The fluorescent lights hum faintly above, casting a pale glow over the small, windowless room. Megumi sits at the end of the table, hands resting flat, shoulders squared—but his eyes are distant. Focused. Cold in that quiet, calculating way that only someone raised by war can be.
You sit beside him, not because you were asked to, but because you insisted. The higher-ups barely batted an eye; you had the clearance, and your name was on the mission report too. Still, the room feels colder with you both in it—tension building like pressure behind glass.
Across from you, an older sorcerer flips through a folder, slow and deliberate. He doesn’t speak yet. Neither do you. Neither does Megumi.
But you feel it. The way he won’t look at you. The twitch in his jaw when the interrogator asks why the plan changed mid-execution. The silence that follows when they bring up you.

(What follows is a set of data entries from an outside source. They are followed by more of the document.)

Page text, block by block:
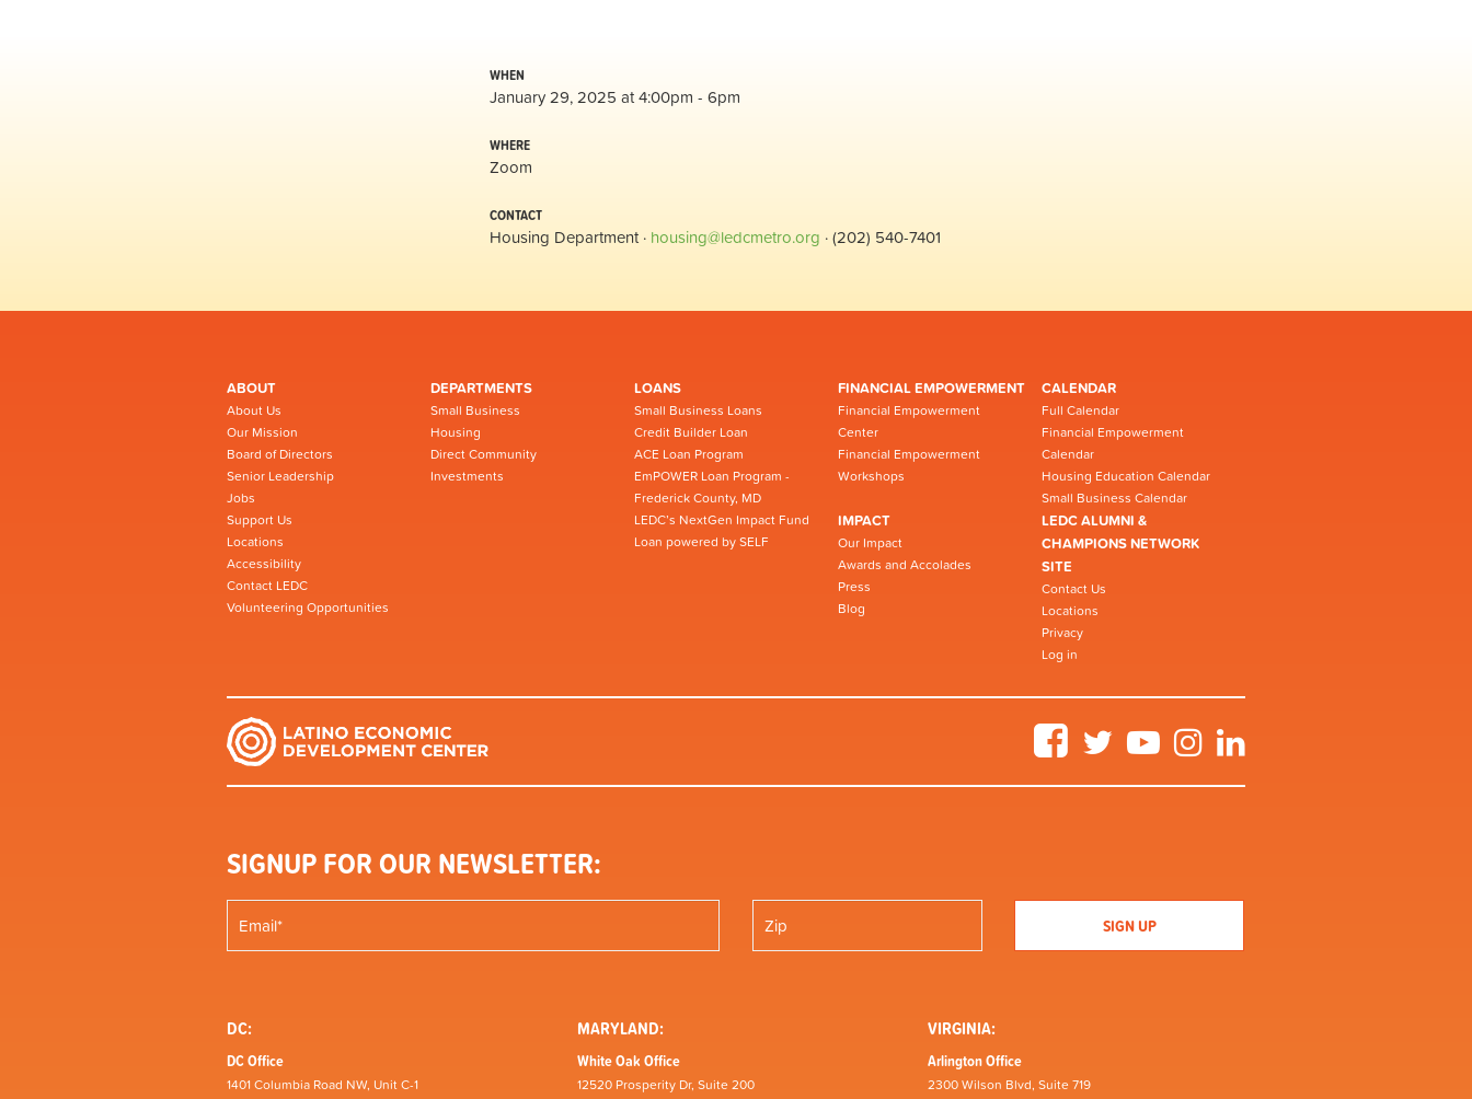
WHEN
January 29, 2025 at 4:00pm - 6pm
WHERE
Zoom
CONTACT
Housing Department · housing@ledcmetro.org · (202) 540-7401
ABOUT
About Us
Our Mission
Board of Directors
Senior Leadership
Jobs
Support Us
Locations
Accessibility
Contact LEDC
Volunteering Opportunities
DEPARTMENTS
Small Business
Housing
Direct Community
Investments
LOANS
Small Business Loans
Credit Builder Loan
ACE Loan Program
EmPOWER Loan Program -
Frederick County, MD
LEDC’s NextGen Impact Fund
Loan powered by SELF
FINANCIAL EMPOWERMENT
Financial Empowerment
Center
Financial Empowerment
Workshops
CALENDAR
Full Calendar
Financial Empowerment
Calendar
Housing Education Calendar
Small Business Calendar
IMPACT
Our Impact
Awards and Accolades
Press
Blog
LEDC ALUMNI &
CHAMPIONS NETWORK
SITE
Contact Us
Locations
Privacy
Log in
FacebookTwitter YouTubeInstagram
SIGNUP FOR OUR NEWSLETTER:
DC:
DC Office
1401 Columbia Road NW, Unit C-1
MARYLAND:
White Oak Office
12520 Prosperity Dr, Suite 200
VIRGINIA:
Arlington Office
2300 Wilson Blvd, Suite 719
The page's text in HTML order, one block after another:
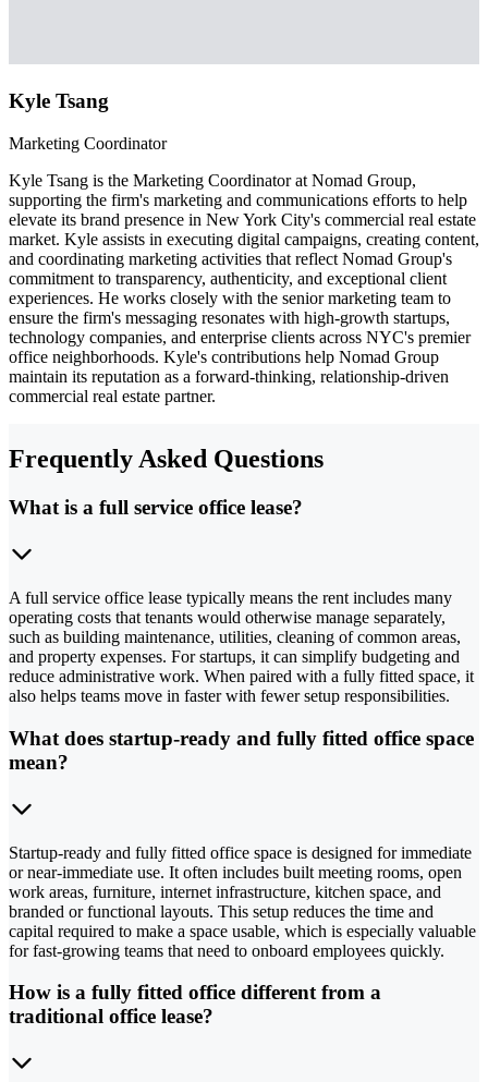
Kyle Tsang
Marketing Coordinator
Kyle Tsang is the Marketing Coordinator at Nomad Group,
supporting the firm's marketing and communications efforts to help
elevate its brand presence in New York City's commercial real estate
market. Kyle assists in executing digital campaigns, creating content,
and coordinating marketing activities that reflect Nomad Group's
commitment to transparency, authenticity, and exceptional client
experiences. He works closely with the senior marketing team to
ensure the firm's messaging resonates with high-growth startups,
technology companies, and enterprise clients across NYC's premier
office neighborhoods. Kyle's contributions help Nomad Group
maintain its reputation as a forward-thinking, relationship-driven
commercial real estate partner.
Frequently Asked Questions
What is a full service office lease?
A full service office lease typically means the rent includes many
operating costs that tenants would otherwise manage separately,
such as building maintenance, utilities, cleaning of common areas,
and property expenses. For startups, it can simplify budgeting and
reduce administrative work. When paired with a fully fitted space, it
also helps teams move in faster with fewer setup responsibilities.
What does startup-ready and fully fitted office space
mean?
Startup-ready and fully fitted office space is designed for immediate
or near-immediate use. It often includes built meeting rooms, open
work areas, furniture, internet infrastructure, kitchen space, and
branded or functional layouts. This setup reduces the time and
capital required to make a space usable, which is especially valuable
for fast-growing teams that need to onboard employees quickly.
How is a fully fitted office different from a
traditional office lease?
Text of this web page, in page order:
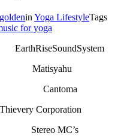
in Yoga LifestyleTags
for yoga
MC’s
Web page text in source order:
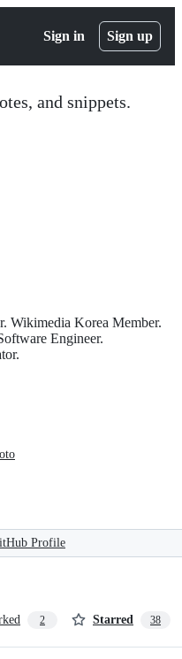
Sign in Sign up
and snippets.
Wikimedia Korea Member.
Engineer.
Profile
2 Starred 38

That’s when Megumi finally speaks. Low and even.
“She shouldn’t have been there.”
No glance in your direction. No shift in posture. Just words—cutting and stiff, delivered like a fact.
You blink, stung more than you expect to be. Your grip on your sleeve tightens. You knew he was angry. You didn’t think he’d say it like that.
You had been assigned to opposite ends of the city. Separate targets. Surveillance only. But when you both noticed something wrong—too quiet, too clean—you made the call. Met up halfway. And that was the moment he wasn’t where he was supposed to be. That was when the cursed spirit took someone else instead.
The sorcerer across from you barely reacts. “Yet she was. And so were you. Against orders.”
Another pause.
Megumi’s eyes flick to yours now, just for a second.
It’s not anger in them. Not entirely.
It’s something else.
Something sharp, and tired, and unspoken, despite your deep connection and strong love towards each other. And he seems to struggle to ignore that fact.